Choosing a Church

In November of last year, my pastor announced that my church would be closing. It closed on December 31, right after the holiday, so that parishioners could start the new year with a focus on where to serve next.

I was devastated at the announcement. I had spent seven years looking for a church community, after a move, one where I would be accepted as I am, while allowing me to serve using the gifts God has given me. I then spent six years at this church I had learned to call “home”. And it was over, even after our pastor’s sabbatical showed our strong, but tightly-knit congregation was able to keep it all going with guest speakers and rotating musical leaders. That sweet time felt so right and echoed scripture that says, “For just as each of us has one body with many members, and these members do not all have the same function, so in Christ we, though many, form one body, and each member belongs to all the others” (Romans 12:4-5 NIV). We leaned into our gifts and served God, and one another, with them – maybe even more than we did when the pastor was present, bearing the weight of the service.
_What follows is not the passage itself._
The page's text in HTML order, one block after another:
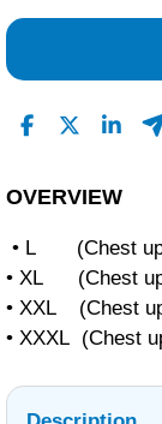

How could it end after that renewing of our commitment to one another? And after we had discovered so many gifts and abilities of our members? To add to the angst is my own personal experience with loss. I have a very small family unit: a husband, a sister, a brother-in-law and two nephews.  Other relatives do not live close and it’s challenging to build and sustain those relationships in what often feels like one-sided attempts. Many of my closest family members have passed away and my church family was a comforting balm to my hurt heart. And this announcement made me feel like I was experiencing another loss, yet another one out of my control.

I did not go into the new year in a good heart or head place. I was bitter and angry – frequently judging the churches I’d visit – using one visit to decide they didn’t measure up to what I had lost. So what to do??

Well, God’s word says, “Though one may be overpowered, two can defend themselves. A cord of three strands is not quickly broken” (Ecclesiastes 4:12). I had forgotten one of the most important reasons to go to church and to seek a community of believers. It is to experience the strength of the Lord in a strong way, by fighting sin together with other believers. That convicted me and I opened my mind and heart differently and I continued my search.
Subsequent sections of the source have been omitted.